Your objective: Starting with the line below that holds "When selecting blinds" and stopping after the line that holds "Shockproof Cases for", transcribe the lines exactly, leaving out all pictures.

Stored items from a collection
================
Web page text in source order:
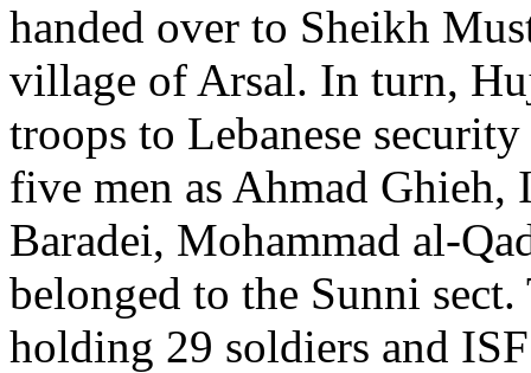
handed over to Sheikh
village of Arsal. In turn,
troops to Lebanese
five men as Ahmad Ghieh,
Baradei, Mohammad al-
belonged to the Sunni
holding 29 soldiers and
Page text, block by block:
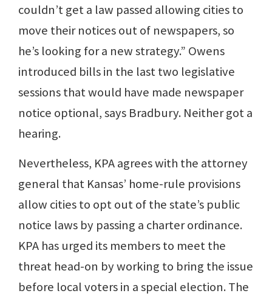
couldn’t get a law passed allowing cities to
move their notices out of newspapers, so
he’s looking for a new strategy.” Owens
introduced bills in the last two legislative
sessions that would have made newspaper
notice optional, says Bradbury. Neither got a
hearing.
Nevertheless, KPA agrees with the attorney
general that Kansas’ home-rule provisions
allow cities to opt out of the state’s public
notice laws by passing a charter ordinance.
KPA has urged its members to meet the
threat head-on by working to bring the issue
before local voters in a special election. The
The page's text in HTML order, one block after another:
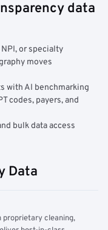
data
or specialty
moves
with AI benchmarking
codes, payers, and
bulk data access
Data
proprietary cleaning,
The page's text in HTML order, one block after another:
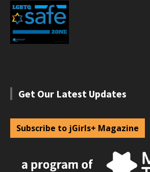
Get Our Latest Updates
Subscribe to jGirls+ Magazine
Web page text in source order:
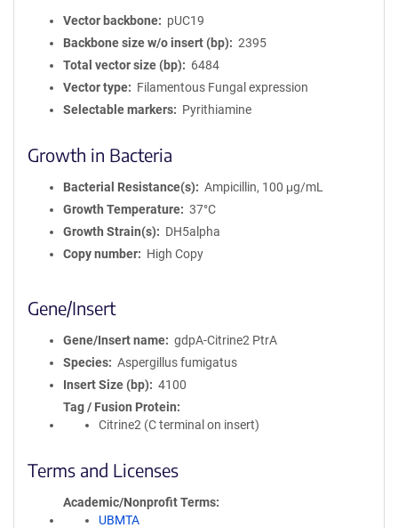
Vector backbone
pUC19
Backbone size w/o insert (bp)
2395
Total vector size (bp)
6484
Vector type
Filamentous Fungal expression
Selectable markers
Pyrithiamine
Growth in Bacteria
Bacterial Resistance(s)
Ampicillin, 100 μg/mL
Growth Temperature
37°C
Growth Strain(s)
DH5alpha
Copy number
High Copy
Gene/Insert
Gene/Insert name
gdpA-Citrine2 PtrA
Species
Aspergillus fumigatus
Insert Size (bp)
4100
Tag / Fusion Protein
Citrine2 (C terminal on insert)
Terms and Licenses
Academic/Nonprofit Terms
UBMTA
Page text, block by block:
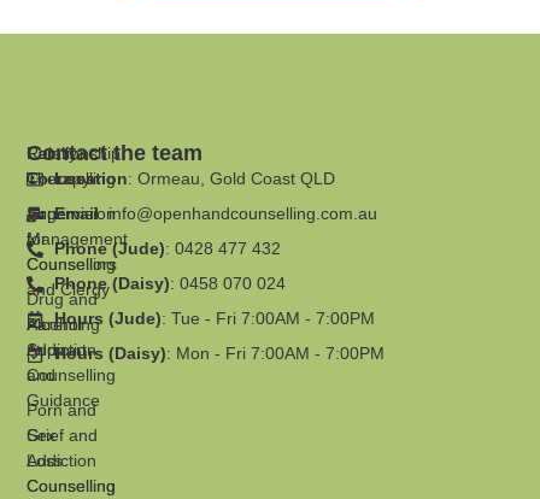
Family
Therapy
Supervision
for
Counsellors
and Clergy
Parenting
Support
and
Guidance
Grief and
Loss
Counselling
Relationship
Counselling
Anger
Management
Counselling
Drug and
Alcohol
Addiction
Counselling
Porn and
Sex
Addiction
Counselling
Contact the team
Location: Ormeau, Gold Coast QLD
Email:info@openhandcounselling.com.au
Phone (Jude): 0428 477 432
Phone (Daisy): 0458 070 024
Hours (Jude): Tue - Fri 7:00AM - 7:00PM
Hours (Daisy): Mon - Fri 7:00AM - 7:00PM
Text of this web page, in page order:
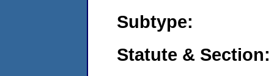
Subtype:
Statute & Section:
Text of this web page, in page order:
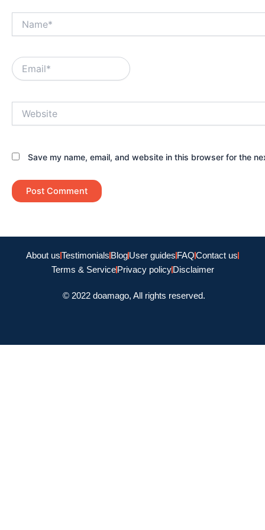
Email*
Save my name, email, and website in this browser for the
About usTestimonials BlogUser guides FAQContact us
Terms & Service Privacy policy Disclaimer
© 2022 doamago, All rights reserved.
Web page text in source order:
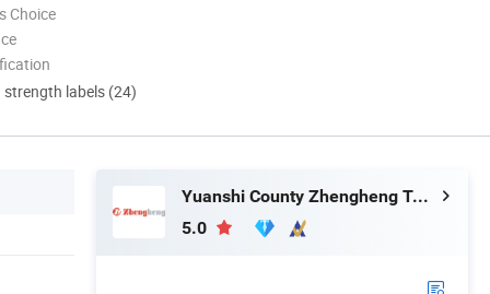
Choice
labels (24)
Yuanshi County Zhengheng Textile Co., Ltd.
5.0
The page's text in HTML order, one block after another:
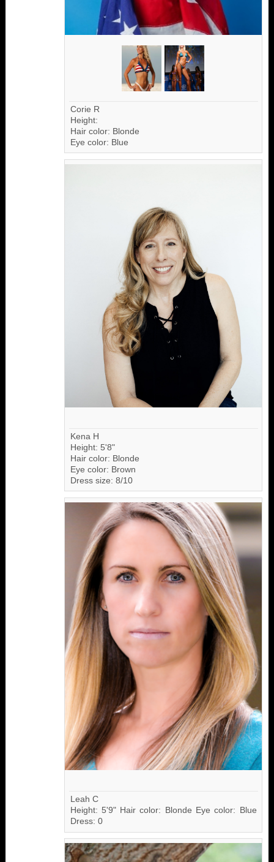
Corie R
Height:
Hair color: Blonde
Eye color: Blue
Kena H
Height: 5'8"
Hair color: Blonde
Eye color: Brown
Dress size: 8/10
Leah C
Height: 5'9" Hair color: Blonde Eye color: Blue
Dress: 0
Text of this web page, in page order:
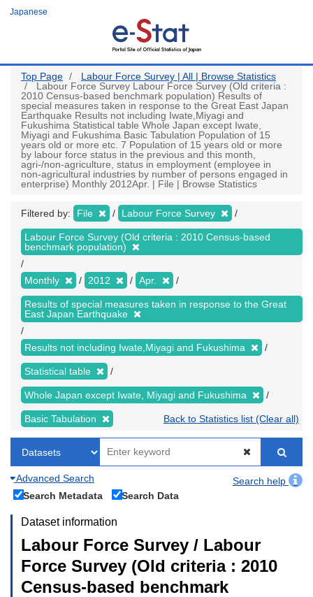
Japanese
Top Page
Labour Force Survey | All | Browse Statistics
Labour Force Survey Labour Force Survey (Old criteria :
2010 Census-based benchmark population) Results of
special measures taken in response to the Great East Japan
Earthquake Results not including Iwate,Miyagi and
Fukushima Statistical table Whole Japan except Iwate,
Miyagi and Fukushima Basic Tabulation Population of 15
years old or more etc. 7 Population of 15 years old or more
by labour force status in the previous and this month,
agri-/non-agriculture, status in employment (employee in
non-agricultural industries by number of persons engaged in
enterprise) Monthly 2012Apr. | File | Browse Statistics
Filtered by: File Labour Force Survey
Labour Force Survey (Old criteria : 2010 Census-based
benchmark population)
Monthly 2012 Apr.
Results of special measures taken in response to the Great
East Japan Earthquake
Results not including Iwate,Miyagi and Fukushima
Statistical table
Whole Japan except Iwate, Miyagi and Fukushima
Basic Tabulation Back to Statistics list (Clear all)
Advanced Search
Search help
Search Metadata
Search Data
Dataset information
Labour Force Survey / Labour
Force Survey (Old criteria : 2010
Census-based benchmark
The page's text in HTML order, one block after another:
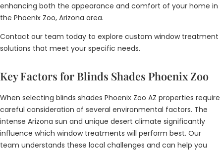
enhancing both the appearance and comfort of your home in
the Phoenix Zoo, Arizona area.
Contact our team today to explore custom window treatment
solutions that meet your specific needs.
Key Factors for Blinds Shades Phoenix Zoo
When selecting blinds shades Phoenix Zoo AZ properties require
careful consideration of several environmental factors. The
intense Arizona sun and unique desert climate significantly
influence which window treatments will perform best. Our
team understands these local challenges and can help you
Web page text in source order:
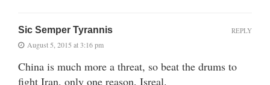
Sic Semper Tyrannis
August 5, 2015 at 3:16 pm
China is much more a threat, so beat the drums to
fight Iran, only one reason, Isreal.
REPLY
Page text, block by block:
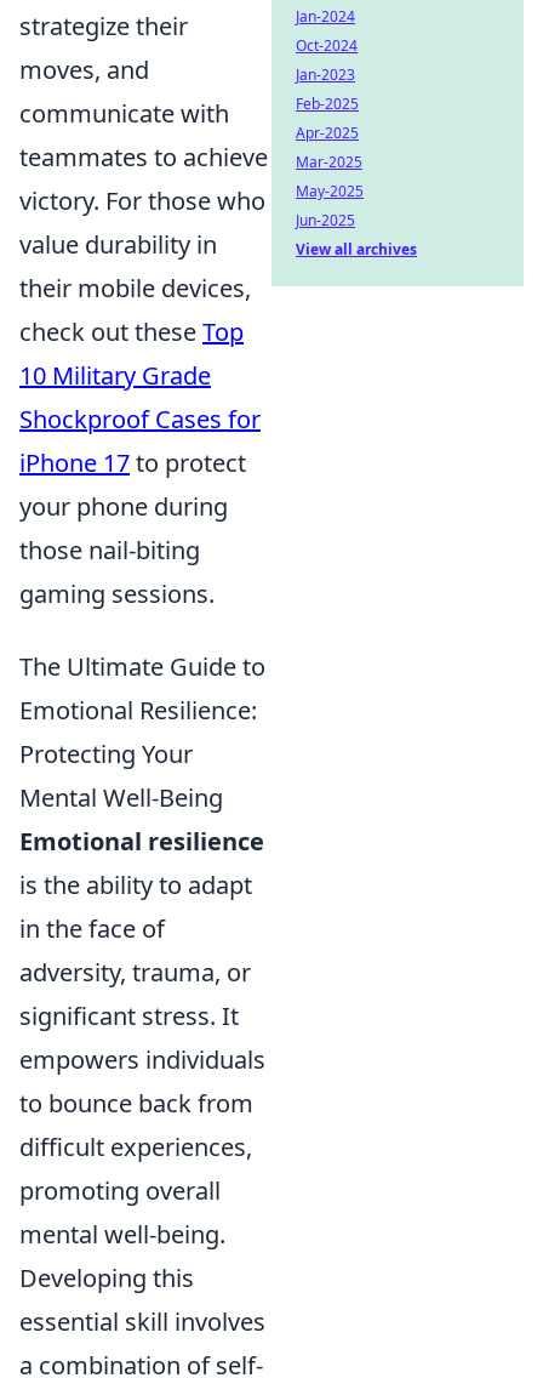
strategize their
moves, and
communicate with
teammates to achieve
victory. For those who
value durability in
their mobile devices,
check out theseTop
10 Military Grade
Shockproof Cases for
iPhone 17to protect
your phone during
those nail-biting
gaming sessions.
The Ultimate Guide to
Emotional Resilience:
Protecting Your
Mental Well-Being
Emotional resilience
is the ability to adapt
in the face of
adversity, trauma, or
significant stress. It
empowers individuals
to bounce back from
difficult experiences,
promoting overall
mental well-being.
Developing this
essential skill involves
a combination of self-
Jan-2024
Oct-2024
Jan-2023
Feb-2025
Apr-2025
Mar-2025
May-2025
Jun-2025
View all archives
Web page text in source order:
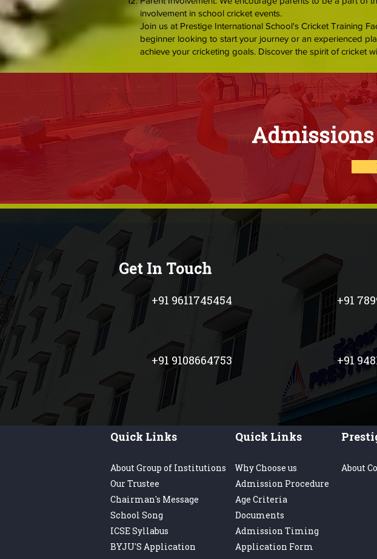
involvement in school cricket events.
Join us at Prestige International School's Cricket Training
beginner looking to start your journey or an experienced
achieve your cricketing goals. Discover the spirit of cricket
Admissions
Quick Links
About Group of Institutions
Our Trustee
Chairman's Message
School Song
ICSE Syllabus
BYJU'S Application
Quick Links
Why Choose us
Admission Procedure
Age Criteria
Documents
Admission Timing
Application Form
About
Get In Touch
+91 9611745454 +91
+91 9108664753 +91
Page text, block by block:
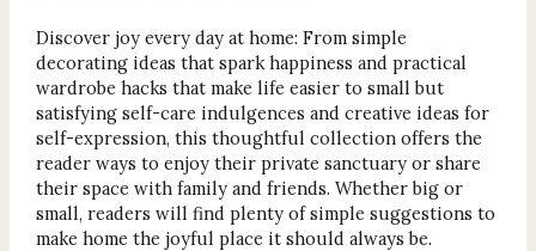
Discover joy every day at home: From simple
decorating ideas that spark happiness and practical
wardrobe hacks that make life easier to small but
satisfying self-care indulgences and creative ideas for
self-expression, this thoughtful collection offers the
reader ways to enjoy their private sanctuary or share
their space with family and friends. Whether big or
small, readers will find plenty of simple suggestions to
make home the joyful place it should always be.
================
Expected answer:
When selecting blinds shades Phoenix Zoo AZ properties require
careful consideration of several environmental factors. The
intense Arizona sun and unique desert climate significantly
influence which window treatments will perform best. Our
team understands these local challenges and can help you
Web page text in source order:
Sic Semper Tyrannis
August 5, 2015 at 3:16 pm
China is much more a threat, so beat the drums to
fight Iran, only one reason, Isreal.
REPLY
Page text, block by block:
strategize their
moves, and
communicate with
teammates to achieve
victory. For those who
value durability in
their mobile devices,
check out theseTop
10 Military Grade
Shockproof Cases for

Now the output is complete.